EXERCISE:
Answer with the exact lines of the following material from the one containing "predicate is taken" through the one containing "set of local", both end lines included.
************
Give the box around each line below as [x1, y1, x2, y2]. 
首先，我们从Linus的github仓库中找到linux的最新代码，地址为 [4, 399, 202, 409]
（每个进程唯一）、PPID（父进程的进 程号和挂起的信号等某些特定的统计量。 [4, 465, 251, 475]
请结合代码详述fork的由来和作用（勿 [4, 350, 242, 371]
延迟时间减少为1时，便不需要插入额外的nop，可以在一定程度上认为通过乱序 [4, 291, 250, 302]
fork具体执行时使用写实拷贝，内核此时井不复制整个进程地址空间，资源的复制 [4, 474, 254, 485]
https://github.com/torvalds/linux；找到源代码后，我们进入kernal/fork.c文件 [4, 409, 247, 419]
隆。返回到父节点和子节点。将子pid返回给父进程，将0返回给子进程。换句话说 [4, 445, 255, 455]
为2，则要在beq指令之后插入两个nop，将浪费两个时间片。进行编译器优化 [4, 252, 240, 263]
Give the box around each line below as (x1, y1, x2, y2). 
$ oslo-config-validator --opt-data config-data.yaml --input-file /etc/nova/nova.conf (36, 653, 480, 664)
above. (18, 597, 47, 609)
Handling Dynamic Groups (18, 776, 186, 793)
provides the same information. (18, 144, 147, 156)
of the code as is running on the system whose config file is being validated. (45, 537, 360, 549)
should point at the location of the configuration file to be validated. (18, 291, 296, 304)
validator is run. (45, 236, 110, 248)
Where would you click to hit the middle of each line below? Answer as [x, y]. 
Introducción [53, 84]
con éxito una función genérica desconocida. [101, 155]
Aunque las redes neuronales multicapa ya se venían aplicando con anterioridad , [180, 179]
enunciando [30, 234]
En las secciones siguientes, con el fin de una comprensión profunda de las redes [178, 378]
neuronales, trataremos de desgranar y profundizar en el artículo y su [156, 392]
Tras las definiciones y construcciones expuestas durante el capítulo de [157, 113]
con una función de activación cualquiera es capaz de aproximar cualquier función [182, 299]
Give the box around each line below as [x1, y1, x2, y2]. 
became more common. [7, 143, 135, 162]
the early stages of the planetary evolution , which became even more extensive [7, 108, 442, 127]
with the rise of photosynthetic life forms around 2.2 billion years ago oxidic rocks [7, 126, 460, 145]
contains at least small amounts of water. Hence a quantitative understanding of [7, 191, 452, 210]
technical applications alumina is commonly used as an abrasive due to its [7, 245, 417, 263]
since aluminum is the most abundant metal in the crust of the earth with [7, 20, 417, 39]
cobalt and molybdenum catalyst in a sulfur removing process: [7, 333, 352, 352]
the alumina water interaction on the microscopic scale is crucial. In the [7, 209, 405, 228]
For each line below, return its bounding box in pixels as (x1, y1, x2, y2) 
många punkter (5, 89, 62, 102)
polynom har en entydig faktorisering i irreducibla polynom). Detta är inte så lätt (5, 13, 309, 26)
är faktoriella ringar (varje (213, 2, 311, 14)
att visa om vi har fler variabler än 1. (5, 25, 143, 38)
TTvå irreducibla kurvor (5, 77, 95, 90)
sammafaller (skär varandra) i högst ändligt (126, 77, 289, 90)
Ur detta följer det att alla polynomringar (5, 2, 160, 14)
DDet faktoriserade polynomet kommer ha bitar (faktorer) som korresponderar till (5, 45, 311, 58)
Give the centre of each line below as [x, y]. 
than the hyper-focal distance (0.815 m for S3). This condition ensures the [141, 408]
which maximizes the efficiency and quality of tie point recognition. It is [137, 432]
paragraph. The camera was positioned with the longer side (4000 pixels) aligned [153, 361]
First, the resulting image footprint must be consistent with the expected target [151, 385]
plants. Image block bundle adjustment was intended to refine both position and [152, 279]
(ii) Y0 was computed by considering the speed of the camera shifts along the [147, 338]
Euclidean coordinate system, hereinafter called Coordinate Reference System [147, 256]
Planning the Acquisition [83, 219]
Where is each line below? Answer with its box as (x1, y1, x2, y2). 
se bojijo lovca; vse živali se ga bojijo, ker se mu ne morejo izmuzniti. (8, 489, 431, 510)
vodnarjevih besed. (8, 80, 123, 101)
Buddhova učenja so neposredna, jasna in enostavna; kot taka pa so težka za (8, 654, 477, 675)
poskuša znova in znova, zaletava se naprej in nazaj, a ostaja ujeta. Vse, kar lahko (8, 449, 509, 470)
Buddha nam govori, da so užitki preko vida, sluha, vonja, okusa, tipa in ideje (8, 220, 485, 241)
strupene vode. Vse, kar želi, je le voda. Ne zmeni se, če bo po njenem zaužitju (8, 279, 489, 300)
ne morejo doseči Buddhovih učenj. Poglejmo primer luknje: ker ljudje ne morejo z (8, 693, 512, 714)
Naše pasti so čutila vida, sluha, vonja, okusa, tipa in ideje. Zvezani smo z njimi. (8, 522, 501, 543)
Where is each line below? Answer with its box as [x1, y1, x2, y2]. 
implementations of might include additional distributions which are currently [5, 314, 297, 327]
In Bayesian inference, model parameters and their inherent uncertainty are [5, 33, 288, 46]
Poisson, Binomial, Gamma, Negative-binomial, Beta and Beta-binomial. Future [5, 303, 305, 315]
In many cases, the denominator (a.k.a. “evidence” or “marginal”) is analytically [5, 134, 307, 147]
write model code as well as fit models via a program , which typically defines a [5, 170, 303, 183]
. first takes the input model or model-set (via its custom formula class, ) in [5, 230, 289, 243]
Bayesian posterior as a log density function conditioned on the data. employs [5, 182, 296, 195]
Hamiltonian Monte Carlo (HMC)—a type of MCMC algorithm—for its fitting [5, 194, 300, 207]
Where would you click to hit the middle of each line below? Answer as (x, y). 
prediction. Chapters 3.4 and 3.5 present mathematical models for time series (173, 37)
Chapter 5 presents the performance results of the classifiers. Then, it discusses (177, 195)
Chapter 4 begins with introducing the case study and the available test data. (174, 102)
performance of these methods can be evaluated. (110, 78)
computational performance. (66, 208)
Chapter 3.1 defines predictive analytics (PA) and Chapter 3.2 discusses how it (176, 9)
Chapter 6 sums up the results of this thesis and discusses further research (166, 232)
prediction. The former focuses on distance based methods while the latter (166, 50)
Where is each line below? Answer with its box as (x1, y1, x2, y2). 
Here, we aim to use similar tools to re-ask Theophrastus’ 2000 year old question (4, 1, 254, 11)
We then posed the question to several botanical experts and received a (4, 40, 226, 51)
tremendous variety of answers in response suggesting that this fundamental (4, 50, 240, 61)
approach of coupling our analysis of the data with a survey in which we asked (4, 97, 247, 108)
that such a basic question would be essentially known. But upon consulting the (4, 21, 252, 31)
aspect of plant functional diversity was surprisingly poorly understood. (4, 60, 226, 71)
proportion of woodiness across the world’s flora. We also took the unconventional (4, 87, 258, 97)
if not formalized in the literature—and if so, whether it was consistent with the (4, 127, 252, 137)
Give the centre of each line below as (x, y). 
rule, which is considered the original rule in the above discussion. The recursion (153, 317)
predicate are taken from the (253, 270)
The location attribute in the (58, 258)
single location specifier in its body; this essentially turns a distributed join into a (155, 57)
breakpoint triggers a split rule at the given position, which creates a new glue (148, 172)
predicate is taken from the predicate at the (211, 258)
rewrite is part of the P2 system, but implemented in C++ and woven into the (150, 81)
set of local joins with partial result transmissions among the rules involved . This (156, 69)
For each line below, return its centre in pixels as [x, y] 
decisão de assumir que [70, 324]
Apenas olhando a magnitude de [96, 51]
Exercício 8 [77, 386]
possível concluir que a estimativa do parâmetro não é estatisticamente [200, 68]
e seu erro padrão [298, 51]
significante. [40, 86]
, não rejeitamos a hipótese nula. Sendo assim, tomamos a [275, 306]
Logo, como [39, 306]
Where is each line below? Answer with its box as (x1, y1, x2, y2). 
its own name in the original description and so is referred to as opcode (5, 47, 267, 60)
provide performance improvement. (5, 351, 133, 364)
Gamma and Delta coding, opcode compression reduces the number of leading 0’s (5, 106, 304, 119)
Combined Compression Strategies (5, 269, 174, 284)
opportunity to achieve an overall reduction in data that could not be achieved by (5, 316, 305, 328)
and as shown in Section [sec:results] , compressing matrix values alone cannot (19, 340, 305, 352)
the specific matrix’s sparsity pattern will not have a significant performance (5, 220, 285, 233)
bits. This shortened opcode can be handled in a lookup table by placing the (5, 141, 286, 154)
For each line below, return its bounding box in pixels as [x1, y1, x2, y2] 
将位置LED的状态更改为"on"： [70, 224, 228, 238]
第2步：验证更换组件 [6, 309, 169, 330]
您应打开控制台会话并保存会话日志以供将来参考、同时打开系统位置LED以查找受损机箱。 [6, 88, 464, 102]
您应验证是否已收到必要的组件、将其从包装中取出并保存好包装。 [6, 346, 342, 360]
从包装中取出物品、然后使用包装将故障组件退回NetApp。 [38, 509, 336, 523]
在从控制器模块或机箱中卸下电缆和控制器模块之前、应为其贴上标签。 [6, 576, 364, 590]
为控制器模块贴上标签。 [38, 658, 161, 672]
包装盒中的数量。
************
EXERCISE RESPONSE:
predicate is taken from the predicate at the (211, 258)
rewrite is part of the P2 system, but implemented in C++ and woven into the (150, 81)
set of local joins with partial result transmissions among the rules involved . This (156, 69)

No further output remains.